Relevant chapters and sections from the course text are indicated. Remember that the lecture notes define the detailed content of the course. Some material presented during lectures will go beyond the textbook. Problem Set 0 covers review material (Chapters 1-6 in text) and is optional.
ATOMIC STRUCTURE (10 lecture hours, Problem Sets 1 & 2)
(Sections 2.3-2.5, 9.1-9.3, 9.5-9.12, 10.1-10.6)
Quantum theory: electromagnetic radiation, the photoelectric effect, wave/particle duality of light, Planck's equation, wave/particle duality of matter, de Broglie equation, Heisenberg Uncertainty Principle.
Wave mechanics and the hydrogen atom: Schrödinger wave equation, wave functions, quantum numbers, probabilities, shapes and sizes of s, p and d orbitals.
Atomic spectra: continuous and line spectra, emission spectrum of hydrogen and hydrogen-like ions, relationship between quantum numbers and emission/absorption spectra, selection rules.
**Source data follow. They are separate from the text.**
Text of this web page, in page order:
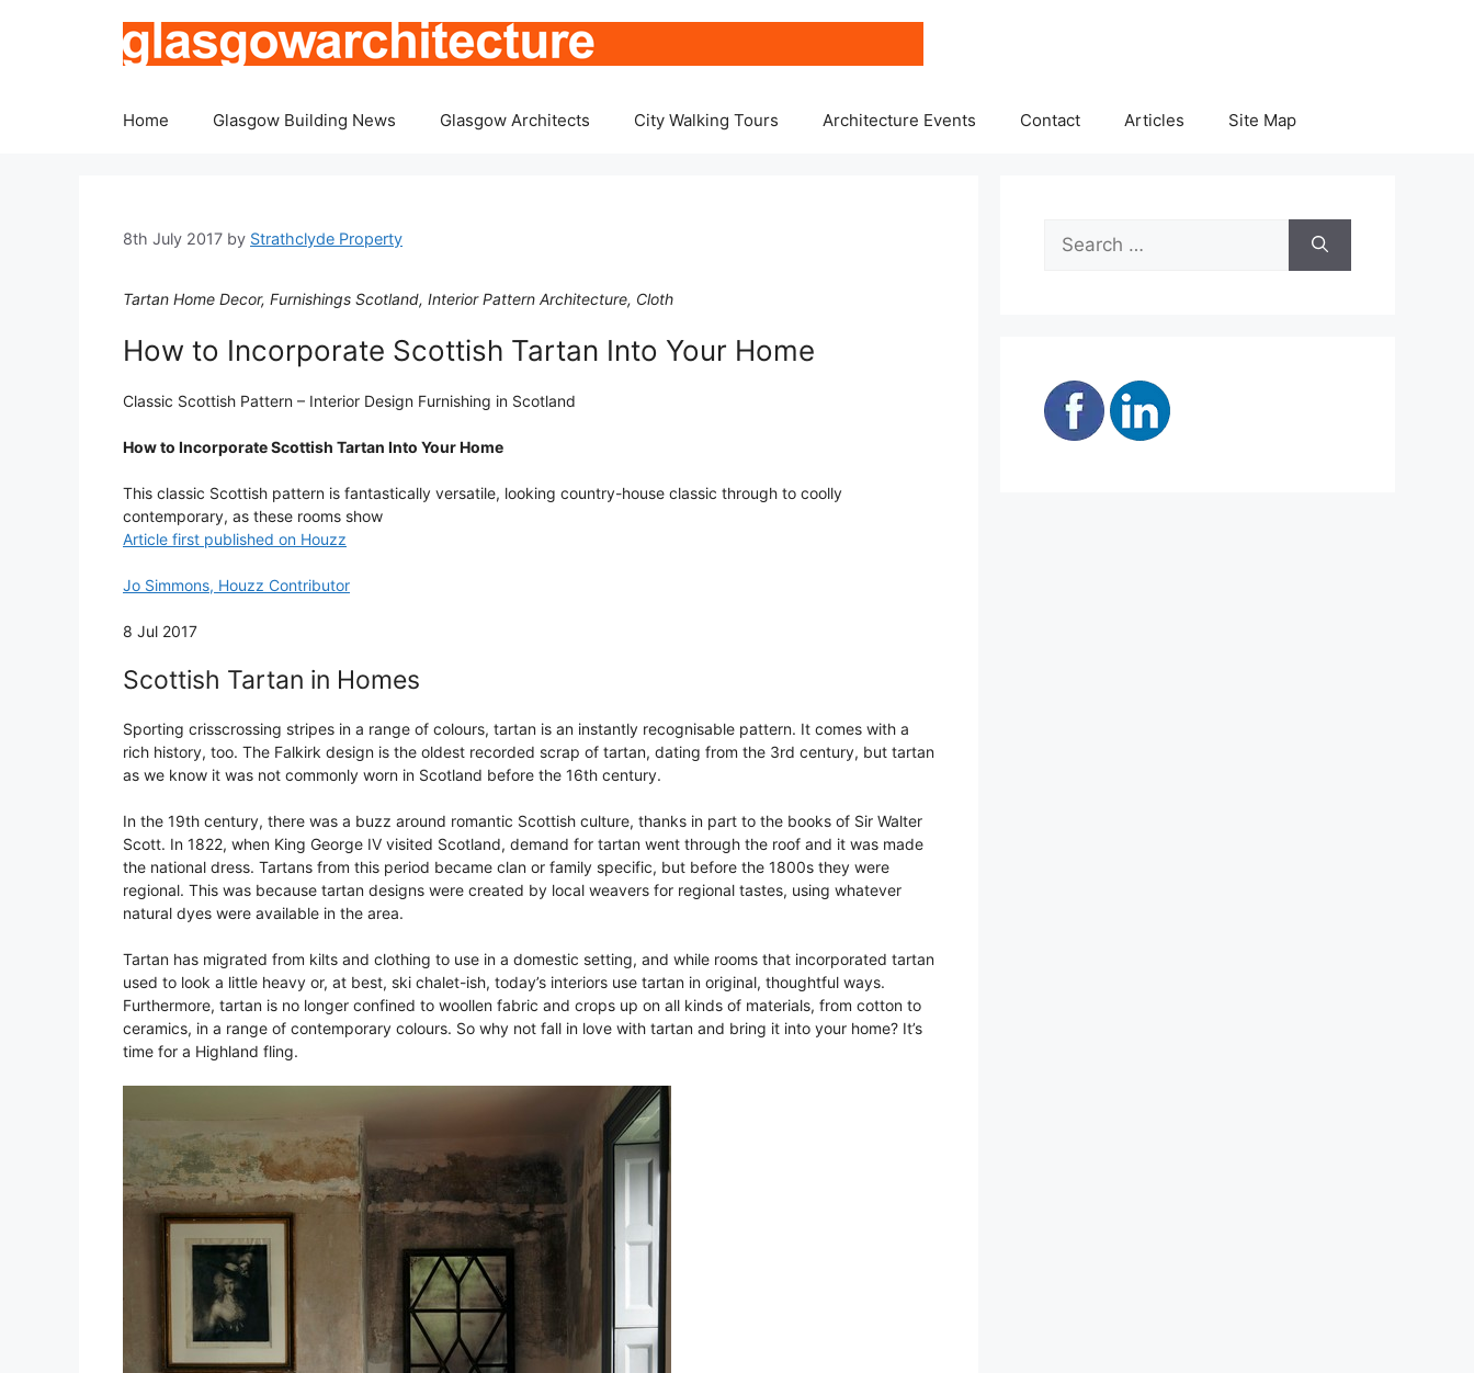
Home Glasgow Building News Glasgow Architects City Walking Tours Architecture Events Contact Articles Site Map
8th July 2017 by Strathclyde Property
Tartan Home Decor, Furnishings Scotland, Interior Pattern Architecture, Cloth
How to Incorporate Scottish Tartan Into Your Home
Classic Scottish Pattern – Interior Design Furnishing in Scotland
How to Incorporate Scottish Tartan Into Your Home
This classic Scottish pattern is fantastically versatile, looking country-house classic through to coolly
contemporary, as these rooms show
Article first published on Houzz
Jo Simmons, Houzz Contributor
8 Jul 2017
Scottish Tartan in Homes
Sporting crisscrossing stripes in a range of colours, tartan is an instantly recognisable pattern. It comes with a
rich history, too. The Falkirk design is the oldest recorded scrap of tartan, dating from the 3rd century, but tartan
as we know it was not commonly worn in Scotland before the 16th century.
In the 19th century, there was a buzz around romantic Scottish culture, thanks in part to the books of Sir Walter
Scott. In 1822, when King George IV visited Scotland, demand for tartan went through the roof and it was made
the national dress. Tartans from this period became clan or family specific, but before the 1800s they were
regional. This was because tartan designs were created by local weavers for regional tastes, using whatever
natural dyes were available in the area.
Tartan has migrated from kilts and clothing to use in a domestic setting, and while rooms that incorporated tartan
used to look a little heavy or, at best, ski chalet-ish, today’s interiors use tartan in original, thoughtful ways.
Furthermore, tartan is no longer confined to woollen fabric and crops up on all kinds of materials, from cotton to
ceramics, in a range of contemporary colours. So why not fall in love with tartan and bring it into your home? It’s
time for a Highland fling.
Search
for:

Electron configurations and the Periodic Table: electron spin, energy levels and configurations of multi-electron atoms and ions, Pauli Exclusion Principle, Hund’s Rule, periodic variation of properties with atomic structure, atomic and ionic size, ionization energies, screening, electron affinity.
MOLECULAR STRUCTURE AND BONDING (12 lecture hours, Problem Sets 3, 4)
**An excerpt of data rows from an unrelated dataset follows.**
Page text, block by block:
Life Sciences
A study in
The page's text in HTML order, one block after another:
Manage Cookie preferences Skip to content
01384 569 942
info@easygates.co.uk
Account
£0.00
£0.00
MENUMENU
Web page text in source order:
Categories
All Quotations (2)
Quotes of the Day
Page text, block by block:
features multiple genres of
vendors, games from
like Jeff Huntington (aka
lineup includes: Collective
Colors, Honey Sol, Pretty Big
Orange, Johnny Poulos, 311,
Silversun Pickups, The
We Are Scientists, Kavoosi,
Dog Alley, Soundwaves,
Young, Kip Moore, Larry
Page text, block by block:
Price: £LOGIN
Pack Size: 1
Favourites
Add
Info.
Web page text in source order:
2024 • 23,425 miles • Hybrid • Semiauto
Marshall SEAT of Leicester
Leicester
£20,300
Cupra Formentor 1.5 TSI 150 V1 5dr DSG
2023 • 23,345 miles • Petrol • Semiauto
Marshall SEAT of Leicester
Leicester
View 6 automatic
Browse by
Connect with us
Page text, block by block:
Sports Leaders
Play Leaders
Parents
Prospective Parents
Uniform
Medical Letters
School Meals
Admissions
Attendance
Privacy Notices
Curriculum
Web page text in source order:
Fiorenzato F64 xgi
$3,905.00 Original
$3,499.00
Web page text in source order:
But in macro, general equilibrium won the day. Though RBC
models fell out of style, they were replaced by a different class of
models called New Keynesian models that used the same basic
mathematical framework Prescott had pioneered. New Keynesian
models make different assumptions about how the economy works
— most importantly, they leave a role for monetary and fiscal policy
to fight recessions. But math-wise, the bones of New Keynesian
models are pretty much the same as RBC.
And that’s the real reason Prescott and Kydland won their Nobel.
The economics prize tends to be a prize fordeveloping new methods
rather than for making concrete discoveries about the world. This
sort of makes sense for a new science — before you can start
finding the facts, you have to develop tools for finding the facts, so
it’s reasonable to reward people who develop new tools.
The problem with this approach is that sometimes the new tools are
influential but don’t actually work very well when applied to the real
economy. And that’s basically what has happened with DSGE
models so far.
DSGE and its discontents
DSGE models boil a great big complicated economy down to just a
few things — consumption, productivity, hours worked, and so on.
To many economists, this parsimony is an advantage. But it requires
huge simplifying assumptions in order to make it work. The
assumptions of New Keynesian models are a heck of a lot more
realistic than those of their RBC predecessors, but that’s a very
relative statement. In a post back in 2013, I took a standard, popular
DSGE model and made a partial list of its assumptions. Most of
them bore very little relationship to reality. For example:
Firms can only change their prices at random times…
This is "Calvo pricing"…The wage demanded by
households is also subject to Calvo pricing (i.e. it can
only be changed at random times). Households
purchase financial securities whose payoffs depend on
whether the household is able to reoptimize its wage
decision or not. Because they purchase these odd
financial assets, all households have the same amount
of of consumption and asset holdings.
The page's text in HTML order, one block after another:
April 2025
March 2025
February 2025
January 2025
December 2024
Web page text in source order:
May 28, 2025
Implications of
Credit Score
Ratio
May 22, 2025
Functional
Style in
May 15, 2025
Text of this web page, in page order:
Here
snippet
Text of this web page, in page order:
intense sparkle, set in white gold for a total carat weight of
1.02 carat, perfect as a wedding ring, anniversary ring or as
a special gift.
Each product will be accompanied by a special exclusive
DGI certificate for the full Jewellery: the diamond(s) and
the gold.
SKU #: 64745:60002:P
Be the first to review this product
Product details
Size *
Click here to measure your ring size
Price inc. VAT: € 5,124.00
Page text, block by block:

(Chapter 11 and Sections 12.1-12.6, 13.5-13.6, 17.9)
Localized electron model: Lewis structures: including organic molecules, multiple bonds, expanded octet examples, formal charges, resonance, Lewis acids/bases, bond lengths and strengths.
Molecular geometry and VSEPR Model: basis of VSEPR, basic shapes of molecules with examples, including organic and multiply bonded species, bond and molecular polarity.
Valence Bond Theory: hybridization, s and p bonds.
Molecular Orbital Theory: linear combination of atomic orbitals, first and second row homonuclear and heteronuclear diatomics, bond lengths and strengths, magnetism, delocalization, ozone, benzene, HOMO, LUMO, electron density maps of molecules.
CHEMISTRY OF S-BLOCK ELEMENTS and IONIC STRUCTURES (8 lecture hours, Problem Set 5)
(Sections 10.7, 12.7, 13.7-13.9, Chapter 22)
Groups 1 and 2: bonding in metals, band theory, conductivity, compounds and reactivity, crown ethers.
Crystalline and ionic structures: types of solids, packed spheres, close packing, lattices, coordination numbers, unit cells, lattice vacancies/holes, coordination numbers, lattice energies, X-ray diffraction, zeolites.
CHEMISTRY OF P-BLOCK ELEMENTS and COVALENT COMPOUNDS (6 lecture hours, Problem Set 6)
(Section 12.7, 13.7, 17.9, Chapters 22 and 23)
Groups 13 to 18: group trends, bonding examples, intermolecular forces, molecular polarity, compounds and reactivity, semiconductors.